Par un mémoire en défense, enregistré le 21 janvier 2025, le préfet de la Côte-d’Or conclut au rejet de la requête et à ce qu’il soit mis à la charge du requérant le versement d’une somme de 500 euros au titre de l’article L. 761-1 du code de justice administrative.
Il soutient que l’ensemble des moyens soulevés par le requérant ne sont pas fondés.
M. B a été admis au bénéfice de l’aide juridictionnelle totale par une décision du 20 janvier 2025.
Vu les autres pièces du dossier.
Vu :
— la convention européenne de sauvegarde des droits de l’homme et des libertés fondamentales ;
— le code de l’entrée et du séjour des étrangers et du droit d’asile ;
— la loi n° 91-647 du 10 juillet 1991 ;
— le code de justice administrative.
Le président de la formation de jugement a dispensé le rapporteur public, sur sa proposition, de prononcer des conclusions à l’audience.
Les parties ont été régulièrement averties du jour de l’audience.
Ont été entendus au cours de l’audience publique :
— le rapport de M. Philippe Nicolet,
— et les observations de Me Si Hassen, représentant le requérant.
Considérant ce qui suit :
1. M. F B, ressortissant angolais né le 5 mai 1989, demande au tribunal d’annuler l’arrêté du 10 décembre 2024 par lequel le préfet de la Côte-d’Or lui a refusé le séjour au titre de l’asile, portant abrogation de l’attestation de sa demande d’asile et obligation de quitter le territoire français dans un délai de trente jours, et a fixé le pays à destination duquel il est susceptible d’être reconduit d’office.

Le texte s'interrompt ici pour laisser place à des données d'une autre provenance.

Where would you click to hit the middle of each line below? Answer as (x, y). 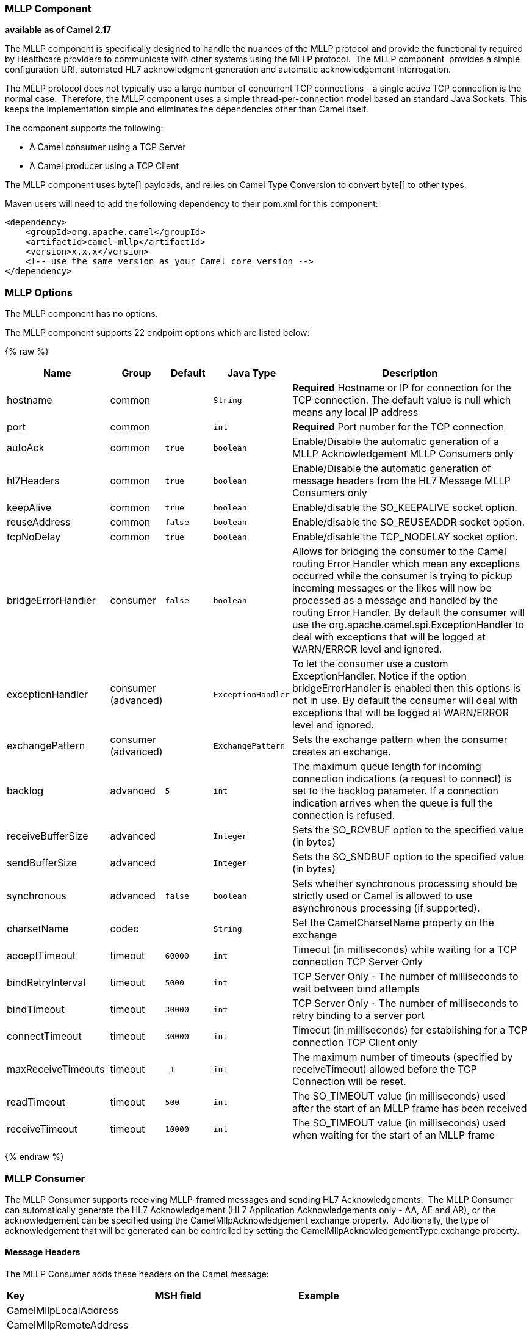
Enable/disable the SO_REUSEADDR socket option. (408, 522)
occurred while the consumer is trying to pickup (402, 576)
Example (319, 1296)
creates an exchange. (341, 752)
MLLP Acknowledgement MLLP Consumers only (403, 454)
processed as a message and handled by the (395, 600)
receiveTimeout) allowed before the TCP (384, 1069)
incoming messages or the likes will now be (392, 588)
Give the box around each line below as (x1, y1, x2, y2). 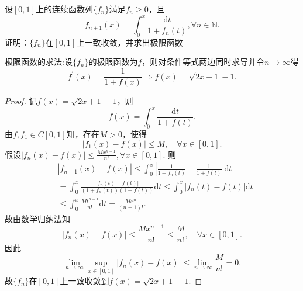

2. Par un arrêté du 28 octobre 2024, régulièrement publié le lendemain au recueil des actes administratifs spécial de la préfecture, le préfet de la Côte-d’Or a délégué sa signature à M. E C, directeur de l’immigration et de la nationalité, à l’effet de signer les décisions attaquées, et en cas d’absence ou d’empêchement, à Mme A D, cheffe du service de l’immigration et de l’intégration. Il ne ressort pas des pièces du dossier que M. C n’aurait pas été absent ou empêché à la date de ces décisions. Par suite, le moyen tiré de l’incompétence de la signataire des décisions attaquées, qui manque en fait, doit être écarté.
3. Les décisions contestées mentionnent les considérations de droit et de fait qui les fondent, et sont ainsi suffisamment motivées.
4. Le moyen tiré de ce que la décision de refus de séjour attaquée serait entachée d’erreur manifeste d’appréciation au regard des risques de persécution en cas de retour du requérant dans son pays d’origine doit être écarté dès lors que cette décision ne fixe pas le pays de destination.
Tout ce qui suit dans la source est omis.